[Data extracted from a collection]
[Start of section]

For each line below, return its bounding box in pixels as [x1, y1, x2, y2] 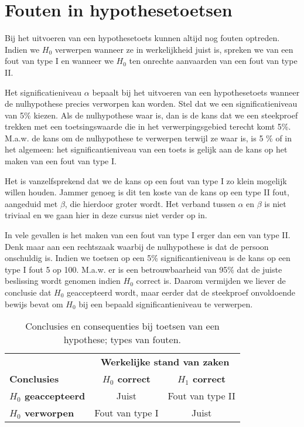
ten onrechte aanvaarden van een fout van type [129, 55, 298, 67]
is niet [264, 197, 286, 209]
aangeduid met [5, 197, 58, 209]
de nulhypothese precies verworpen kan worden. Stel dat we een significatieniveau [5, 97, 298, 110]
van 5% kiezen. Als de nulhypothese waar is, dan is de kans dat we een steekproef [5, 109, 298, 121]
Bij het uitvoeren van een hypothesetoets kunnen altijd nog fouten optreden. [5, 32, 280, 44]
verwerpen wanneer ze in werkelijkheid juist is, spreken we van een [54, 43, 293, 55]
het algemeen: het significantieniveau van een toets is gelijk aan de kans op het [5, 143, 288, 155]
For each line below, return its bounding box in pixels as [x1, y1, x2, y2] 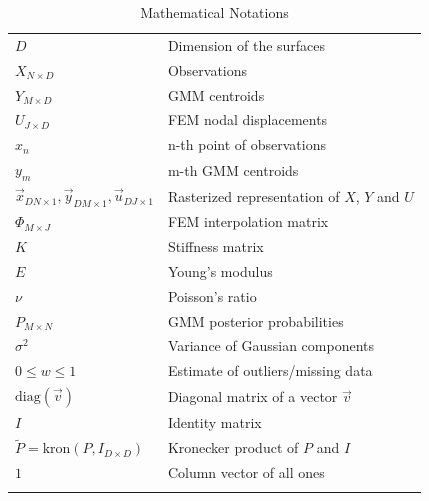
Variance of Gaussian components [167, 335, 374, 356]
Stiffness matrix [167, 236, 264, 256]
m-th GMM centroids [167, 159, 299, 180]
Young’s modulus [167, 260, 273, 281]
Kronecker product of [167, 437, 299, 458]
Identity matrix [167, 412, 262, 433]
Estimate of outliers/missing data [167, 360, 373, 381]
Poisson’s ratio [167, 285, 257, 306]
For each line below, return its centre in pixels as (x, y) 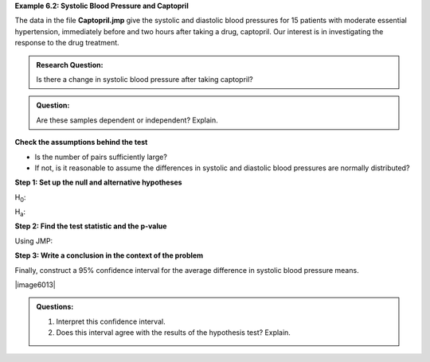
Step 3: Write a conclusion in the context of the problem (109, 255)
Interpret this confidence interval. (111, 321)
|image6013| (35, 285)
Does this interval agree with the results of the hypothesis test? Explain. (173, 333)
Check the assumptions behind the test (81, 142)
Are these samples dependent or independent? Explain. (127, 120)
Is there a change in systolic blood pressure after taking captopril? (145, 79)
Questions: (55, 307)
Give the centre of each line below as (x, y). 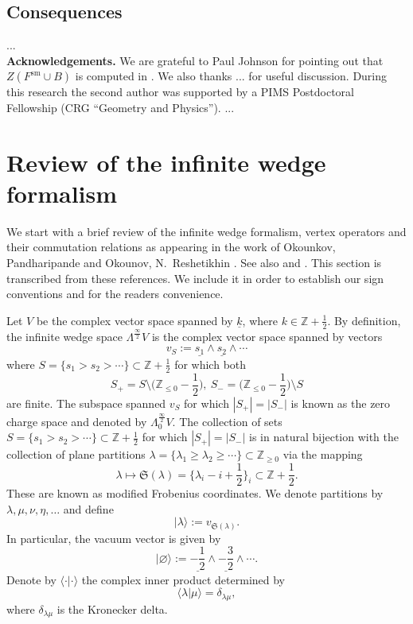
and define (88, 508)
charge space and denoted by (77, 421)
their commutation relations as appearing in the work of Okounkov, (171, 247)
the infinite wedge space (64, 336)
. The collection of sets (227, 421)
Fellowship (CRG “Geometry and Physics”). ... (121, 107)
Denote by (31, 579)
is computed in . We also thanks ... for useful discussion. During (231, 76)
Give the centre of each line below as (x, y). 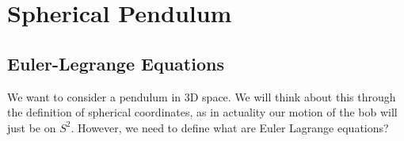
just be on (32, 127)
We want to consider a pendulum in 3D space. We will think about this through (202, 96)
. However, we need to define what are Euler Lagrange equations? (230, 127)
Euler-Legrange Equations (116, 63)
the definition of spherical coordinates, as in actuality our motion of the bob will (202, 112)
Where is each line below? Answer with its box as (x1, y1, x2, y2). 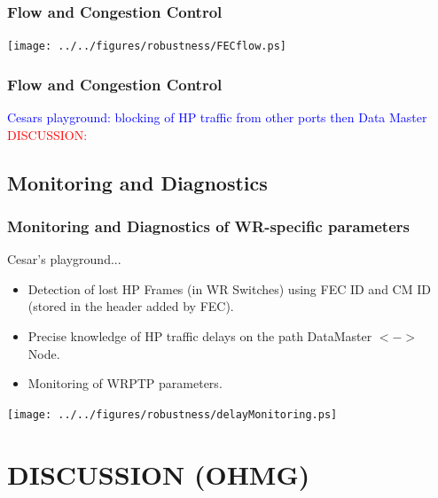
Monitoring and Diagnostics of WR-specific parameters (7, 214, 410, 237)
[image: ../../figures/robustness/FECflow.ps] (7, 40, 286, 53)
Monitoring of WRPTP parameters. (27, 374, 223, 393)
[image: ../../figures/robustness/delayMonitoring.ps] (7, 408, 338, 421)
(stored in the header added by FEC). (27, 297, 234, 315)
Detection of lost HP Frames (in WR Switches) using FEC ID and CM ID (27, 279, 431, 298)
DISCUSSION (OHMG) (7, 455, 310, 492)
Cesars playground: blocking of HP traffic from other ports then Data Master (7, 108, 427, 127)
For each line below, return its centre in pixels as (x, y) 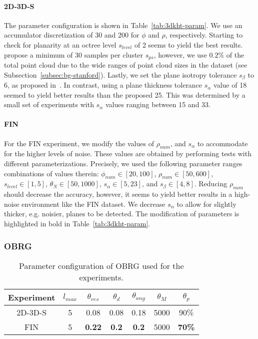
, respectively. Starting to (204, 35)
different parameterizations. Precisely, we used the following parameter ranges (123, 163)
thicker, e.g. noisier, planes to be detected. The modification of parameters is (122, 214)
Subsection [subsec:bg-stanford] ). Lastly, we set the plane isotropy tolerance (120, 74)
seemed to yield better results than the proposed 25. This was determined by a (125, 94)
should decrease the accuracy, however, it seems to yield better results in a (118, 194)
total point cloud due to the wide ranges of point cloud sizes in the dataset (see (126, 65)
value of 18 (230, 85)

[End of section]

• _Work request_
Write out exactly the stretch of lines that begins with the line containing "Monitoring and Diagnostics" and ends with the last line of the records above, leaving out the pictures.

• _Written answer_
Monitoring and Diagnostics of WR-specific parameters (7, 214, 410, 237)
[image: ../../figures/robustness/FECflow.ps] (7, 40, 286, 53)
Monitoring of WRPTP parameters. (27, 374, 223, 393)
[image: ../../figures/robustness/delayMonitoring.ps] (7, 408, 338, 421)
(stored in the header added by FEC). (27, 297, 234, 315)
Detection of lost HP Frames (in WR Switches) using FEC ID and CM ID (27, 279, 431, 298)
DISCUSSION (OHMG) (7, 455, 310, 492)
Cesars playground: blocking of HP traffic from other ports then Data Master (7, 108, 427, 127)
For each line below, return its centre in pixels as (x, y) 
, respectively. Starting to (204, 35)
different parameterizations. Precisely, we used the following parameter ranges (123, 163)
thicker, e.g. noisier, planes to be detected. The modification of parameters is (122, 214)
Subsection [subsec:bg-stanford] ). Lastly, we set the plane isotropy tolerance (120, 74)
seemed to yield better results than the proposed 25. This was determined by a (125, 94)
should decrease the accuracy, however, it seems to yield better results in a (118, 194)
total point cloud due to the wide ranges of point cloud sizes in the dataset (see (126, 65)
value of 18 (230, 85)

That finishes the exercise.